Monday, July 21, 2008

Changing Our Energy Diet

Over the weekend I participated in a panel discussion on space-based solar power (SSP) at a space-development conference, for the second time in as many months. My presentation focused on what it would take for a new source such as SSP to find a place in our energy diet, which will be changing at the same time that the technology for producing power in space and sending it to markets here on earth develops. The audience of entrepreneurs and space professionals was quite engaged by the idea that SSP couldn't just be a space project; it had to be a viable energy project, too. These same challenges apply to any new energy technology with a long development period, including some that are much more established than SSP. But with politicians, pundits, and experts of all stripes telling us we must rapidly shed our addiction to fossil fuels, the inertia of our present energy diet remains the under-appreciated elephant in the room.

I began my brief remarks with a simple pie-chart showing US energy consumption for 2007, based on data from the Energy Information Agency of the US Department of Energy. As replicated below, it showed the breakdown of our primary energy supply--the raw energy going into power plants, factories, and oil refineries for further processing into fuels, electricity and materials, along with the contribution from nuclear power plants and those energy sources that produce electricity directly, such as hydroelectric dams, solar panels and wind turbines. Despite the recent, breathtakingly-fast growth of wind and solar, and the tremendous success of the nuclear industry at squeezing more output from its 104 existing reactors, the low-emission portion of our energy diet only accounts for 15% of our primary energy needs, and less than a third of our electricity demand, with 93% of that coming from mature hydropower and nuclear sources.

US Primary Energy Supply



As in a diet, not all calories are equal or interchangeable. The 39% of this diet supplied by oil cannot be replaced by renewable sources of electricity without a lengthy and dramatic change in our vehicle fleets, because oil accounts for less than 2% of our electricity generation, and there's very little of it left to displace from the power sector. Nuclear power and natural gas already accomplished that task over the last several decades. The much bigger challenge now is to shift the roughly 97% of transportation energy currently derived from oil to other sources--either electricity in the view of Al Gore, Dr. Andrew Grove and others, or natural gas, as suggested by T. Boone Pickens. But as we make that shift, we can't leave the portions of our economy that will still depend on oil high and dry. We must continue to provide enormous quantities of petroleum, even as we work aggressively to shrink its share of our diet and expand the portion supplied by sources that don't emit greenhouse gases or contribute to our trade deficit. It is fundamental to the nature of oil production that if you don't keep drilling, its supply quickly dwindles.

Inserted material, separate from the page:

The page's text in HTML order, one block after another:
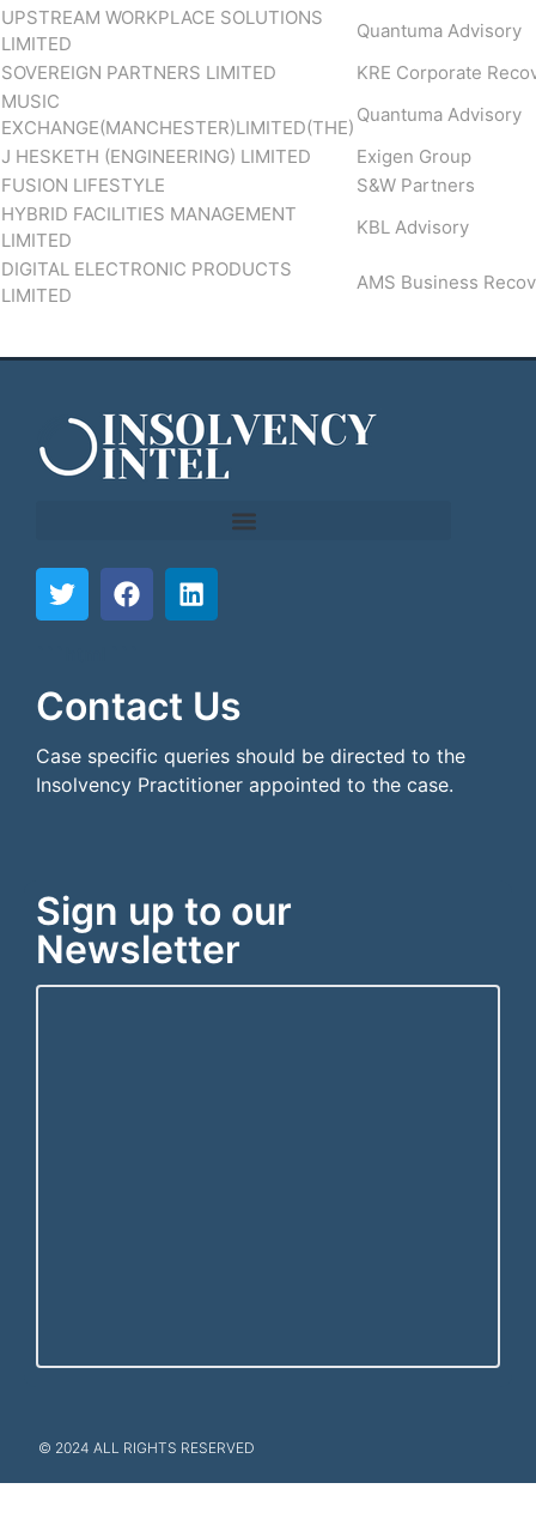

Tom Friedman's column in Sunday's New York Times drew a parallel between Mr. Gore's ten-year goal for ending our use of fossil fuels and President Kennedy's commitment to reach the moon in a decade. Unfortunately, this analogy breaks down once it gets past the R&D stage. I regard our accomplishment of landing two men on the moon 39 years ago yesterday as the pinnacle of the 20th century. It was a remarkable feat, requiring billions of dollars and hundreds of thousands of scientists, engineers, and support staff of every description, yet it ultimately only put 12 Americans on the lunar surface. We're talking about displacing 85% of the current energy diet of a nation of 300 million people that accounts for between a fifth and a quarter of global GDP. Doing that within a decade wouldn't just be moonshot-impressive; it would require a flat-out miracle.